[Data items]
*** Block opens ***

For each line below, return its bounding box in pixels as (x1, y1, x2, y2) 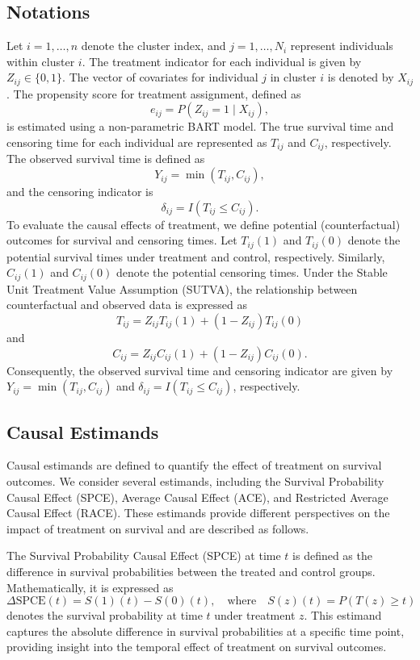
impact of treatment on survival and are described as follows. (6, 520, 309, 537)
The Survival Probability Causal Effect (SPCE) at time (6, 547, 281, 564)
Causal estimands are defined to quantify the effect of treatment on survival (6, 457, 382, 474)
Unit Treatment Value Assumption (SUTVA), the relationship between (6, 280, 358, 297)
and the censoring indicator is (6, 183, 153, 200)
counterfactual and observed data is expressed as (6, 296, 247, 313)
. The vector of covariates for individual (62, 69, 258, 86)
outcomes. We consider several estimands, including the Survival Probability (6, 472, 384, 489)
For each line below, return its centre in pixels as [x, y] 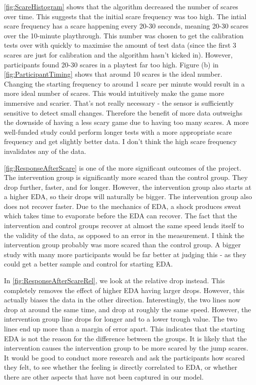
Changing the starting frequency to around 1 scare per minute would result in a [124, 83]
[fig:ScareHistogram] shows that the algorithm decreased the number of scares [121, 6]
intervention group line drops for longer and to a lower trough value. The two [121, 319]
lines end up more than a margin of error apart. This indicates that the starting [125, 328]
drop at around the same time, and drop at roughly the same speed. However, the [128, 309]
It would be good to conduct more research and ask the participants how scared [125, 357]
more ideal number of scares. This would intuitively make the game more [114, 93]
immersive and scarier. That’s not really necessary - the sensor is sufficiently [119, 103]
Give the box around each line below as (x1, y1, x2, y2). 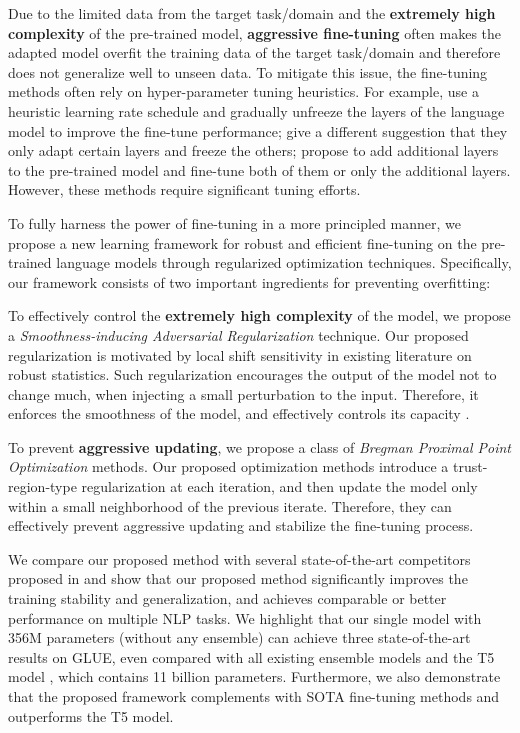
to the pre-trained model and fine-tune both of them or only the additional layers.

*** Block closes ***

Task requirements: Which lines in the records above hold the string "estimands"? Copy each of them.

Answer box:
Causal estimands are defined to quantify the effect of treatment on survival (6, 457, 382, 474)
outcomes. We consider several estimands, including the Survival Probability (6, 472, 384, 489)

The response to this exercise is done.